Work order |
All records after this line are to be returned verbatim.

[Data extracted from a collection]

-- -- --

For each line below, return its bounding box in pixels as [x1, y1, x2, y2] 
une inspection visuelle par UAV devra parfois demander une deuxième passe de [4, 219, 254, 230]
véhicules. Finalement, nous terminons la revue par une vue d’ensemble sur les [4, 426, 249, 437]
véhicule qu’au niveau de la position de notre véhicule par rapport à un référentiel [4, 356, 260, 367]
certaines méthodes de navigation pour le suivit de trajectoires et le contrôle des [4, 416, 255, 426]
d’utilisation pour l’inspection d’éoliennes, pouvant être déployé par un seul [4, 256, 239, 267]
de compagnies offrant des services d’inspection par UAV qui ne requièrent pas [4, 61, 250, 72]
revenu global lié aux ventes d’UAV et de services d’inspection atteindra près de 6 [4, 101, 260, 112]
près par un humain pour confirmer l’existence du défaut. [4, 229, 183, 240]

-- -- --

Answer below |
For each line below, return its bounding box in pixels as [x1, y1, x2, y2] 
une inspection visuelle par UAV devra parfois demander une deuxième passe de [4, 219, 254, 230]
véhicules. Finalement, nous terminons la revue par une vue d’ensemble sur les [4, 426, 249, 437]
véhicule qu’au niveau de la position de notre véhicule par rapport à un référentiel [4, 356, 260, 367]
certaines méthodes de navigation pour le suivit de trajectoires et le contrôle des [4, 416, 255, 426]
d’utilisation pour l’inspection d’éoliennes, pouvant être déployé par un seul [4, 256, 239, 267]
de compagnies offrant des services d’inspection par UAV qui ne requièrent pas [4, 61, 250, 72]
revenu global lié aux ventes d’UAV et de services d’inspection atteindra près de 6 [4, 101, 260, 112]
près par un humain pour confirmer l’existence du défaut. [4, 229, 183, 240]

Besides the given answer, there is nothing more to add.